Tempogram : A time-by-tempo representation showing how strongly each tempo is expressed at each moment — essentially a “spectrogram of rhythm” derived from the onset envelope. Used to estimate and track tempo, including tempo that drifts over time.

Beat tracking : Finding the sequence of beat instants in audio, given (or jointly with) a tempo estimate. Pleco-Xa’s beat_track returns exact frames, pinned by CI fixtures.

HPSS (Harmonic-Percussive Source Separation) : Splitting a spectrogram into a harmonic layer (stable across time — sustained tones) and a percussive layer (stable across frequency — transients), via median filtering along each axis. The masked components sum back to approximately the original.

Recurrence matrix : A frame-by-frame self-similarity map: cell (i, j) marks whether frames i and j are similar (as neighbors, or by affinity). Diagonal stripes reveal repeated sections — the backbone of both structural segmentation and the recurrence loop strategy.

RQA (Recurrence Quantification Analysis) : Quantifying the structure in a recurrence matrix — in particular finding the best diagonal alignment path. Pleco-Xa’s sequence.rqa recovers that path exactly, and the loop recurrence strategy can use an RQA path as a lag candidate.

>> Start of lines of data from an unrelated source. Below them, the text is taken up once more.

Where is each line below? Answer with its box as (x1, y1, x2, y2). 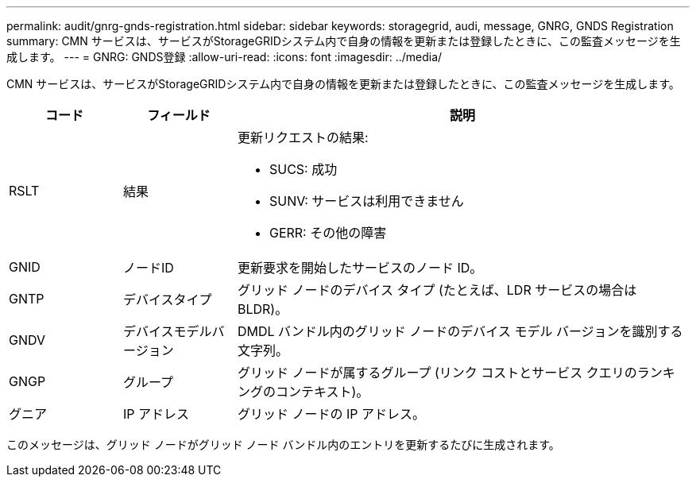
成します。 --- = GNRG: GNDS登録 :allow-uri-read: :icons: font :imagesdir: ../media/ (6, 50, 443, 64)
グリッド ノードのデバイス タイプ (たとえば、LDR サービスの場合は (237, 282, 637, 298)
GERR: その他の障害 (269, 225, 387, 241)
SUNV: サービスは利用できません (269, 193, 464, 209)
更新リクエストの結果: (237, 129, 369, 145)
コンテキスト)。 (275, 384, 369, 400)
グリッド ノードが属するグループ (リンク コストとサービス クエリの (237, 365, 637, 381)
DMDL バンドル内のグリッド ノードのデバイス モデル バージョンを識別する (237, 323, 683, 339)
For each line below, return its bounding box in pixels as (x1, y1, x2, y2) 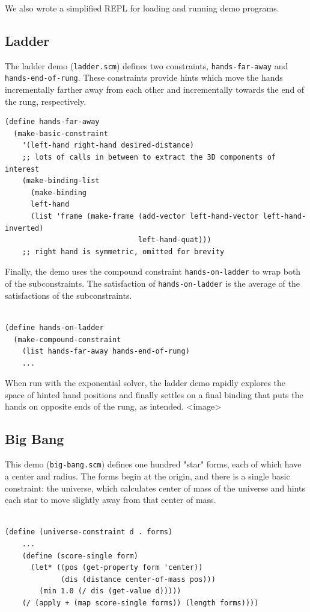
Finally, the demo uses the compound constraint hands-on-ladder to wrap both (5, 265, 301, 278)
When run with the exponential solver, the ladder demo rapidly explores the (5, 376, 286, 389)
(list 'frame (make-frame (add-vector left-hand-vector (30, 212, 259, 221)
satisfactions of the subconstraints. (5, 289, 132, 301)
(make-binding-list (22, 176, 100, 186)
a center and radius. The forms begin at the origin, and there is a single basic (5, 469, 290, 482)
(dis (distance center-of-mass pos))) (61, 575, 216, 584)
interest (5, 164, 40, 173)

DTW (Dynamic Time Warping) : An algorithm that finds the lowest-cost alignment between two sequences that may run at different speeds, by warping the time axis. Used to align a performance to a reference. Pleco-Xa’s dtw is bit-exact in cost with an exact warping path.

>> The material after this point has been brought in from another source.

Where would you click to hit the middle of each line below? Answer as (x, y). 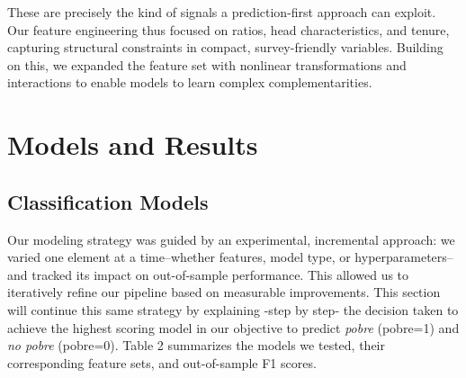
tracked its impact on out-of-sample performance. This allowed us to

PCEN (Per-Channel Energy Normalization) : An adaptive gain / dynamic-range compression applied per frequency channel, often used in place of log scaling before onset or event detection. Numerically exact and fixture-gated in CI, and equivalent whether run whole-signal or block-by-block.

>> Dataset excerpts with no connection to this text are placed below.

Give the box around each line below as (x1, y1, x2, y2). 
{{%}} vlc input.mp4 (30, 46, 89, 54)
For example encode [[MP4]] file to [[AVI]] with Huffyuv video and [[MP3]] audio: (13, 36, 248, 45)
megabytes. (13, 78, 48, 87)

Laplacian segmentation : The McFee-Ellis method for finding structural boundaries: build a recurrence graph, take its normalized Laplacian, embed with the smallest eigenvectors, and cluster. Pleco-Xa assembles it from verified eigh, laplacian, and kmeans primitives.

Loop point : The sample-accurate start and end of a region that repeats seamlessly. Finding them — with an honest confidence and clean, click-free boundaries — is Pleco-Xa’s signature capability. See the Loop guide.

Normalized cross-correlation (NCC) : A similarity score in [-1, 1] between two signals after removing their means and normalizing by their standard deviations. Pleco-Xa measures loop confidence by correlating a candidate loop against the audio that follows it — 1 means it repeats verbatim.

Zero crossing : A sample where the waveform crosses zero amplitude. Snapping a loop boundary to the nearest zero crossing removes the click at the seam without moving the point audibly — the job of DynamicZeroCrossing.